Monday

31-03-2025 Vol 19

US Natural Gas Prices Dip Over 1% Due to Increased Output and Mild Weather Predictions

U.S. natural gas prices fell by over 1% on Tuesday, primarily due to increasing production and predictions of milder weather. This trend tempered the expectation for higher demand for the coming week and record-level flows to liquefied natural gas (LNG) export facilities. As of 9:58 a.m. EDT, front-month gas futures for April delivery on the New York Mercantile Exchange had decreased by 5.7 cents, or 1.3%, reaching $4.433 per million British thermal units (mmBtu). Prices had momentarily hit their highest since December 2022 just the day before.
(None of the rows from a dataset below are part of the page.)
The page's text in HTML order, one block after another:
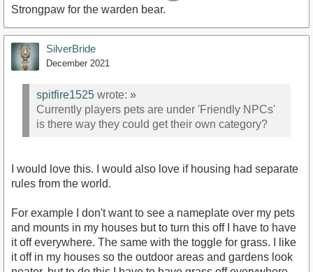
Strongpaw for the warden bear.
SilverBride
December 2021
spitfire1525 wrote: »
Currently players pets are under 'Friendly NPCs'
is there way they could get their own category?
I would love this. I would also love if housing had separate
rules from the world.
For example I don't want to see a nameplate over my pets
and mounts in my houses but to turn this off I have to have
it off everywhere. The same with the toggle for grass. I like
it off in my houses so the outdoor areas and gardens look
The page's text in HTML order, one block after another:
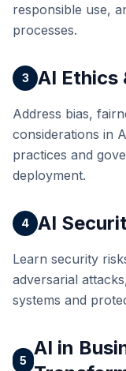
responsible use,
processes.
3 AI Ethics
Address bias,
considerations in
practices and
deployment.
4 AI
Learn security
adversarial
systems and
5
AI in
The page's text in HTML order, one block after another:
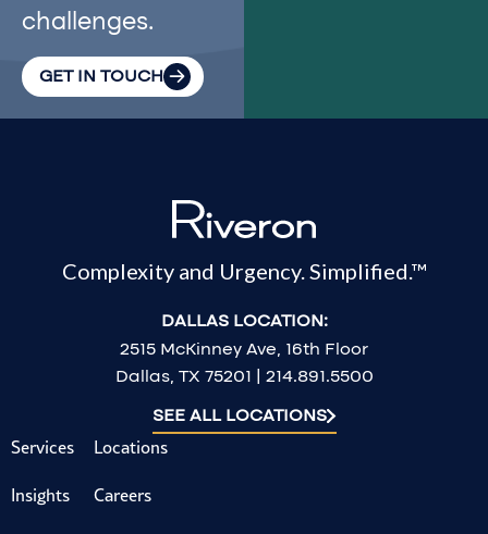
challenges.
GET IN TOUCH
Complexity and Urgency. Simplified.™
DALLAS LOCATION:
2515 McKinney Ave, 16th Floor
Dallas, TX 75201 | 214.891.5500
SEE ALL LOCATIONS
Services
Insights
Locations
Careers
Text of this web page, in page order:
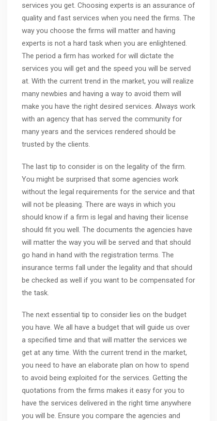
services you get. Choosing experts is an assurance of
quality and fast services when you need the firms. The
way you choose the firms will matter and having
experts is not a hard task when you are enlightened.
The period a firm has worked for will dictate the
services you will get and the speed you will be served
at. With the current trend in the market, you will realize
many newbies and having a way to avoid them will
make you have the right desired services. Always work
with an agency that has served the community for
many years and the services rendered should be
trusted by the clients.
The last tip to consider is on the legality of the firm.
You might be surprised that some agencies work
without the legal requirements for the service and that
will not be pleasing. There are ways in which you
should know if a firm is legal and having their license
should fit you well. The documents the agencies have
will matter the way you will be served and that should
go hand in hand with the registration terms. The
insurance terms fall under the legality and that should
be checked as well if you want to be compensated for
the task.
The next essential tip to consider lies on the budget
you have. We all have a budget that will guide us over
a specified time and that will matter the services we
get at any time. With the current trend in the market,
you need to have an elaborate plan on how to spend
to avoid being exploited for the services. Getting the
quotations from the firms makes it easy for you to
have the services delivered in the right time anywhere
you will be. Ensure you compare the agencies and
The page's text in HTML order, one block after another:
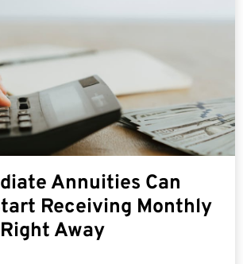
Annuities Can
Receiving Monthly
Away
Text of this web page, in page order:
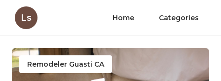
Ls Home Categories
Remodeler Guasti CA
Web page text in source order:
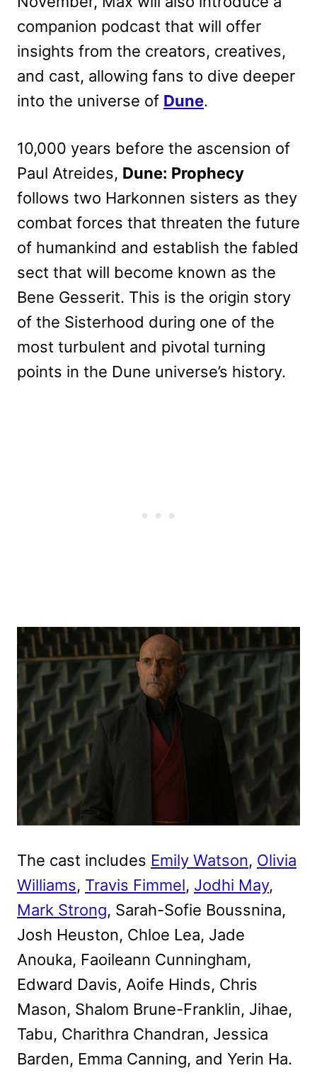
companion podcast that will offer
insights from the creators, creatives,
and cast, allowing fans to dive deeper
into the universe of Dune.
10,000 years before the ascension of
Paul Atreides, Dune: Prophecy
follows two Harkonnen sisters as they
combat forces that threaten the future
of humankind and establish the fabled
sect that will become known as the
Bene Gesserit. This is the origin story
of the Sisterhood during one of the
most turbulent and pivotal turning
points in the Dune universe’s history.
The cast includes Emily Watson, Olivia
Williams, Travis Fimmel, Jodhi May,
Mark Strong, Sarah-Sofie Boussnina,
Josh Heuston, Chloe Lea, Jade
Anouka, Faoileann Cunningham,
Edward Davis, Aoife Hinds, Chris
Mason, Shalom Brune-Franklin, Jihae,
Tabu, Charithra Chandran, Jessica
Barden, Emma Canning, and Yerin Ha.
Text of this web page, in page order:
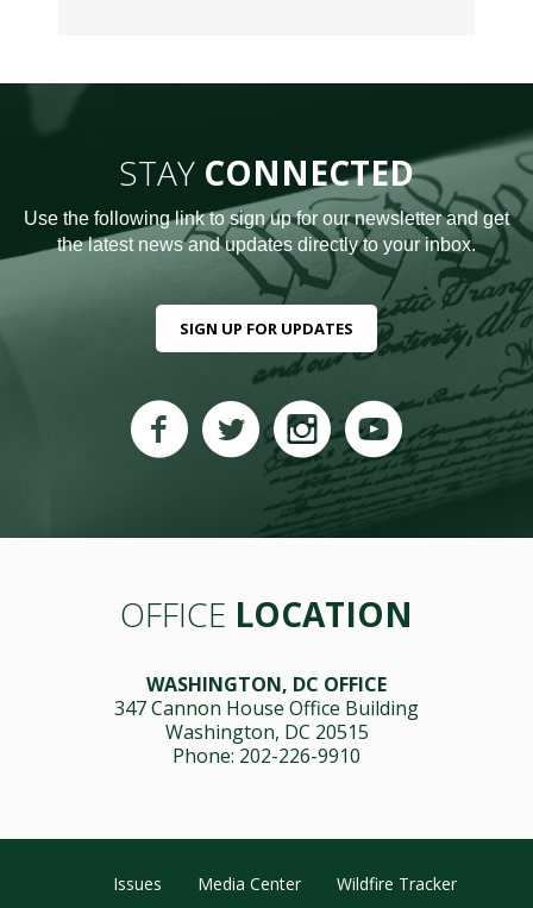
STAY CONNECTED
Use the following link to sign up for our newsletter and get
the latest news and updates directly to your inbox.
SIGN UP FOR UPDATES
OFFICE LOCATION
WASHINGTON, DC OFFICE
347 Cannon House Office Building
Washington, DC 20515
Phone: 202-226-9910
Issues Media Center
Wildfire Tracker

Analysts from energy advisory firm Ritterbusch and Associates noted that the significance of weather variables is diminishing, given the near-record temperatures anticipated in key consuming regions. This shift will likely lead to a further decrease in heating degree days (HDD), which typically pressure prices downward. LSEG estimated there would be 213 HDD in the Lower 48 states over the next two weeks, a reduction from 221 HDDs previously forecasted, while the norm for this time of year stands at 278 HDDs. According to meteorologists, temperatures throughout the Lower 48 states are projected to remain above normal until March 15.

Despite the overall increase in natural gas output—averaging 105.7 billion cubic feet per day (bcfd) this March, compared to a record 105.1 bcfd in February—LSEG predicted that average gas demand, including exports, will rise from 110.4 bcfd this week to 113.3 bcfd next week, indicating increased short-term demand. Conversely, Dutch and British wholesale gas prices increased due to a drop in Norwegian exports and higher demand. Additionally, Canadian gas exports to the U.S. have seen a decline since tariffs were imposed by the U.S. on Canadian goods earlier this month.